ÓRGANO OFICIAL DEL COMITÉ CENTRAL DEL PARTIDO COMUNISTA DE CUBA

Esta crónica no nació de súbito. Ya sabía de mi compromiso con su escritura, y algo habría de encontrar por aquellos rumbos que aguijoneara la inspiración. Pero Artemisa resultó tierra buena para las crónicas. Y para las Revoluciones! Porque de allí partió una veintena de jóvenes a asaltar el porvenir, a escribir con sangre la historia, esa que hoy los reverencia y acoge en el espacio sagrado de los Héroes.

Dicen que la gratitud nos hace nobles. También Artemisa fue en esta mañana de julio, como en aquella de 1953, una tierra agradecida. De los buenos hijos que hace 61 años vio partir, cual “flechas de coraje y sonrisa a clavarse en la noche para traer la aurora”, como bien poetizara el Indio Naborí; y de los buenos hijos que hoy, sobre los cimientos de aquellos, fundan y aman.

Porque además fue el Moncada, la Revolución misma, y todo cuanto hacemos para perfeccionarla, un acto de amor. Si no cómo explicar la mezcla de sentimientos atorados entre pecho y espalda de una generación que leyó diferente al Maestro y cargó sobre su lozanía los fusiles para soltar amarras, revertir ultrajes, y bendecir con el beso de la libertad la frente de la Patria ya marchita. Si no cómo entender el arranque de aquellos corazones que treparon al lomo de las montañas —cual genuina continuidad— y cabalgaron “sin miedo” hasta el Primero de Enero. Si no cómo creer en el empeño de quienes —concientes de las imperfecciones— actualizan y transforman con aires de renovada mejoría; aunque aún no llegamos a respirarlo todos ni en todo.

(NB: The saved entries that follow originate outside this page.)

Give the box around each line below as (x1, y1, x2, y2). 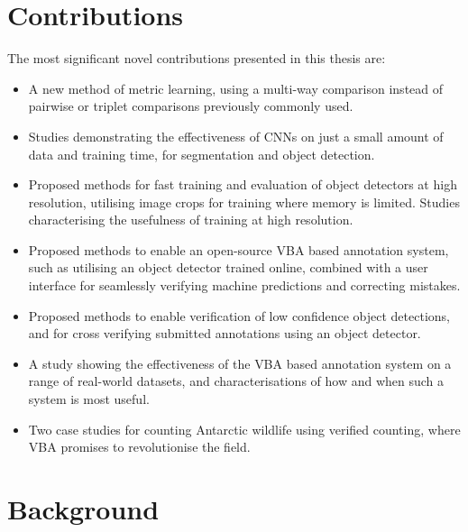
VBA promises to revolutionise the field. (28, 437, 251, 456)
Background (7, 491, 160, 527)
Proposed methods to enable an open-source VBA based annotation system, (28, 240, 449, 259)
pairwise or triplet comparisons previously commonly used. (28, 96, 353, 115)
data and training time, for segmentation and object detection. (28, 144, 375, 163)
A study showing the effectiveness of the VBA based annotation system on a (28, 353, 452, 372)
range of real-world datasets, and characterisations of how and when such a (28, 371, 445, 390)
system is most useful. (28, 390, 150, 408)
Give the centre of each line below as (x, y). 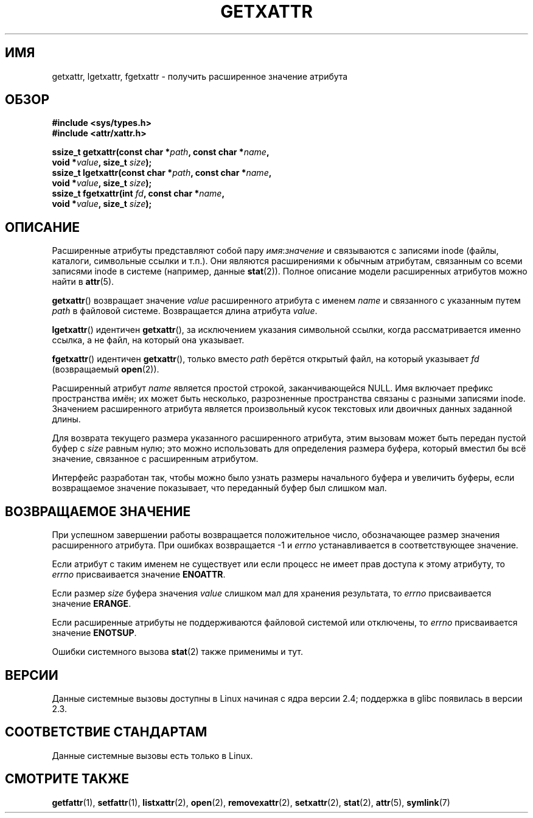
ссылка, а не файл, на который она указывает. (148, 340)
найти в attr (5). (83, 282)
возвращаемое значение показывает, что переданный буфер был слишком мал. (219, 488)
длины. (66, 419)
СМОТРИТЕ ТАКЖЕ (67, 779)
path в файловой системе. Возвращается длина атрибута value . (185, 311)
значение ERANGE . (92, 604)
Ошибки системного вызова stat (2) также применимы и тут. (177, 652)
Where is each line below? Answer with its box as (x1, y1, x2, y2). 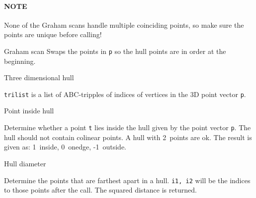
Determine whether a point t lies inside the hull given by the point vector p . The (4, 122, 251, 133)
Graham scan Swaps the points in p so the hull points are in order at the (4, 46, 226, 56)
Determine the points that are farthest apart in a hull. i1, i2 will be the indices (4, 175, 251, 185)
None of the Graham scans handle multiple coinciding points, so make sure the (4, 19, 244, 30)
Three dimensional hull (4, 72, 74, 83)
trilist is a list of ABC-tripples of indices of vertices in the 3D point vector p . (4, 89, 246, 99)
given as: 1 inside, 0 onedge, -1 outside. (4, 142, 127, 152)
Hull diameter (4, 158, 46, 168)
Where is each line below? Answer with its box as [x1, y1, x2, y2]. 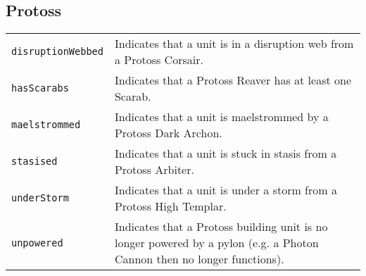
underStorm [11, 192, 69, 204]
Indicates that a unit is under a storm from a [114, 182, 337, 199]
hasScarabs [11, 82, 69, 94]
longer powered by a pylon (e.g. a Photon [114, 234, 319, 251]
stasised [11, 156, 58, 168]
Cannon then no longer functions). [114, 251, 284, 268]
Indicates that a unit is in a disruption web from [114, 35, 354, 52]
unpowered [11, 237, 63, 249]
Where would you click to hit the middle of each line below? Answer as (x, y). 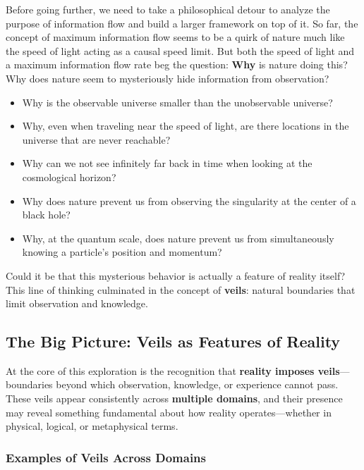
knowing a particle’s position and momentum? (122, 252)
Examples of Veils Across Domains (106, 457)
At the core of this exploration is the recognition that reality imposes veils (173, 370)
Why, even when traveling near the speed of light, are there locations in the (186, 126)
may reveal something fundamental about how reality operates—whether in (169, 412)
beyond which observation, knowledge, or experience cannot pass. (197, 384)
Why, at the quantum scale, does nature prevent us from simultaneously (178, 238)
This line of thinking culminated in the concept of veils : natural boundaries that (181, 289)
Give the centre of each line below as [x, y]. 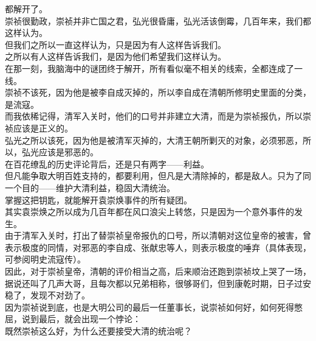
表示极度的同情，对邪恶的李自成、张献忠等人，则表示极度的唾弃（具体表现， [158, 247]
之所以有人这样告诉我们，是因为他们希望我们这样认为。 [115, 56]
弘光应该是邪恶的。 [60, 152]
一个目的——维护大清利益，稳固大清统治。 [90, 187]
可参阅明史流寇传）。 [45, 259]
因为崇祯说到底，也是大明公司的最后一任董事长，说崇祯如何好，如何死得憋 [154, 307]
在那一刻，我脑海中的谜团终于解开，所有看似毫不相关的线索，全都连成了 [149, 68]
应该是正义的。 [43, 128]
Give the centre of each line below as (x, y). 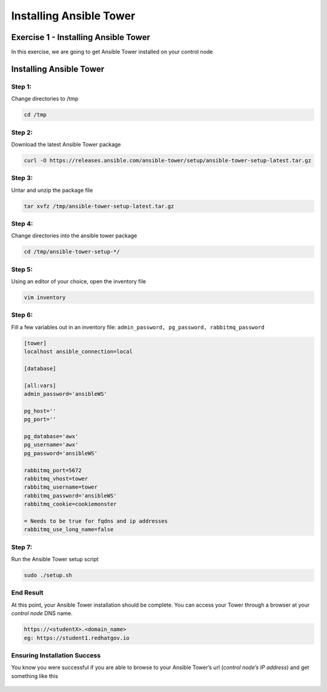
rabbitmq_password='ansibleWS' (71, 496)
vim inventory (45, 298)
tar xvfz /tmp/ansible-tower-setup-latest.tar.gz (99, 206)
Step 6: (22, 315)
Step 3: (22, 178)
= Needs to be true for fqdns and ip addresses (96, 521)
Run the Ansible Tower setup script (55, 559)
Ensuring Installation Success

Esas razones, las de ayer, las de siempre se esparcieron esta mañana de julio sobre el Mausoleo a los Mártires de Artemisa, sobre la villa de rojo símbolo, sobre Cuba que la contempló orgullosa.

Los por qués brotaron de la experiencia de un moncadista convertido en Comandante de la Revolución, miembro del Buró Político y Vicepresidente de los Consejos de Estado y de Ministros. Pero Ramiro Valdés Menéndez es ante todo uno de los intrépidos que en la mañana de la Santa Ana se inscribieron en la memoria de un país. Porque aquel 26 de julio, como dijera en su discurso “no fue un triunfo de las armas, pero fue una victoria de la moral y la dignidad. Fue la chispa que encendió nuevamente el motor que nos llevaría (…) a alcanzar la verdadera y definitiva independencia”.

Y hubo más respuestas esparcidas: en el poema de Jesús Orta Ruiz; en una clase de Historia escrita en décima; en las palabras de un campesino a quien “le toca cosechar y producir”; en la voz del Partido que exaltó los logros de la joven provincia al tiempo que reconoció cuán largo es todavía el camino del avance; en la visión de una pionera de sexto grado que mira con orgullo “a quienes le obsequiaron un futuro mejor”; en la guitarra de Pancho Amat; y en el silencio…convertido en tributo.

Estremecida por los recuerdos y la obra nueva, Artemisa renació. Renació al compás de los moncadistas y los expedicionarios del Granma, esos viejitos tan jóvenes a quienes tanto le debemos y cuyo legado nos impulsa a asaltar nuestro propio Moncada. Mas ese, el Moncada del hombre y los tiempos nuevos, no tendrá, afortunadamente, como me dijera con toda lucidez a sus 96 años María Antonia Figueroa, financiera del Movimiento 26 de Julio, las motivaciones pasadas. Porque hoy los cuarteles son escuelas. Pero hay otras, quizás más arriesgadas, y “estriban en el trabajo constante para no perder lo alcanzado” y en la transformación sistemática con resultados plausibles —y tangibles— para todos los cubanos. La sangre de Artemisa, y de Cuba, que hoy está brillando en la bandera no podría honrarse de otra forma.

Y si me pidieran un regalo, una flor para Artemisa, le daría una Victoria Regia. Un lirio de agua. El más grande. De esos que se dan en este mes y que, caprichosos como la naturaleza misma, se empeñan en amanecer abiertos, bien esparramados al sol. Artemisa también floreció este julio.